Setelah berbicara serius, kini saatnya Nathan menyematkan cincin lamaran yang resmi. Posisi tempat duduknya kini berpindah di samping Dani. Dengan hati-hati ia memasukan sebuah cincin berlian yang sangat indah ke jari manis Dani. Begitu sebaliknya Dani. Ia memasukan cincin ke jari manis Nathan.


“Naahh, karena sudah saling memakai cincin, berarti kalian sudah terikat satu sama lain. Ingat Juna, kamu tidak boleh larak-lirik sama cewek lain...” jelas tuan Felix yang membuat Nathan salah tingkah.


“Ahhh papa, kaya nggak kenal anak papa saja. Juna kan sudah punya satu bidadari, jadi tak mau yang lain lagi...”

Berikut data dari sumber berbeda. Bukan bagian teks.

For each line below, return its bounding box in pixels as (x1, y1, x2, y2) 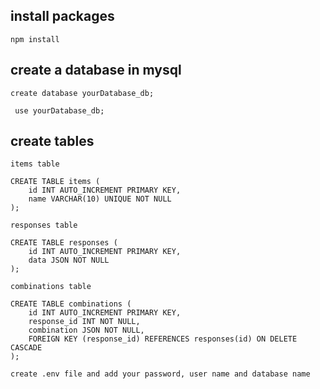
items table (10, 159, 60, 169)
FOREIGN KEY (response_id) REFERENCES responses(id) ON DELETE (28, 334, 298, 344)
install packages (10, 8, 115, 25)
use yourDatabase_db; (14, 105, 105, 116)
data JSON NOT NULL (28, 255, 110, 266)
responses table (10, 220, 78, 231)
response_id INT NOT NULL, (28, 317, 141, 327)
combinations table (10, 282, 92, 292)
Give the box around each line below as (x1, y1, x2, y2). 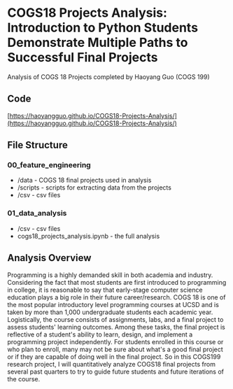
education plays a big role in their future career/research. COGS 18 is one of (7, 292, 226, 302)
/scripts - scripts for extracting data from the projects (17, 183, 171, 192)
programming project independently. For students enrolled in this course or (7, 337, 224, 346)
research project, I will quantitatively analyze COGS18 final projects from (7, 360, 216, 368)
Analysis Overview (7, 252, 92, 264)
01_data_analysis (7, 208, 67, 218)
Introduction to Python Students (7, 20, 198, 36)
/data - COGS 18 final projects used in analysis (17, 176, 152, 185)
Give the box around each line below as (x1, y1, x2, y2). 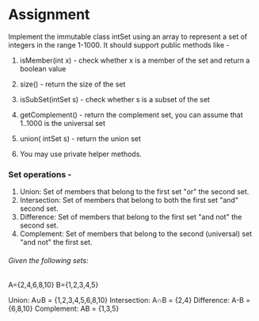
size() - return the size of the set (19, 79, 126, 89)
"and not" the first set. (19, 238, 93, 247)
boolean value (19, 63, 67, 73)
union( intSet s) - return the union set (19, 133, 141, 143)
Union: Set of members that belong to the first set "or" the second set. (19, 187, 249, 197)
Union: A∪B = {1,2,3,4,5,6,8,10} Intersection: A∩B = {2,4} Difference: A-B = (8, 296, 251, 305)
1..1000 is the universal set (19, 118, 105, 128)
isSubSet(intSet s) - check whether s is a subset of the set (19, 94, 210, 104)
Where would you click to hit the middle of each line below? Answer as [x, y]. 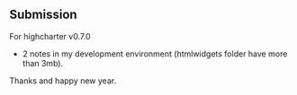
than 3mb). [43, 63]
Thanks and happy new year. [63, 81]
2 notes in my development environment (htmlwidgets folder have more [155, 54]
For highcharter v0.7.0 [50, 36]
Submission [44, 15]
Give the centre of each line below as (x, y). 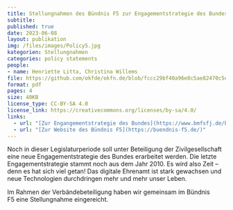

Dani mencubit kecil paha Nathan, hingga membuat cowok itu mengaduh manja. Perbincangan mereka semakin serius. Tak lupa nenek menyuruh bibi menyuguhkan teh hangat sebagai teman ngobrol mereka.


“Tuan, nyonya, mari di cicipi hidangan ala kadarnya ini, maaf jika kurang berkenan di hati tuan dan nyonya....”


“Ini sudah lebih dari ala kadarnya nyonya Eliza, maaf telah merepotkan nyonya sekeluarga..”


-


-


Acara lamaran malam itu berjalan lancar. Setelah menikmati cemilan, acara selanjutnya yakni makan bersama. Semua sudah menempati kursi yang mengelilingi meja makan, dan siap menikmati hidangan yang nenek suguhkan. Kelezatan akan cita rasa masakan nenek, tak perlu di ragukan lagi. Karena saat menikmati hidangan, tak henti nyonya Felix mengeluarkan kata pujian.


Usai sudah acara lamaran malam itu. Saatnya keluarga Nathan untuk pamit pulang.


“Nyonya, karena acara sudah selesai dan kami sudah mendapat jawaban dari cucu nyonya, kami mohon pamit, terima kasih atas jamuan makannya, sungguh sangat luar biasa lezatnya....«


“Sama-sama tuan, saya juga mengucapkan terima kasih karena tuan dan nyonya sudah mau main ke gubug kami....”


“Aku pulang dulu calon istri...” bisik Nathan saat mendekati Dani tak mau melewatkan menggoda calon bininya.


“Ihhh.....” Dani mencubit pinggang Nathan dan membuatnya mengaduh dengan manja.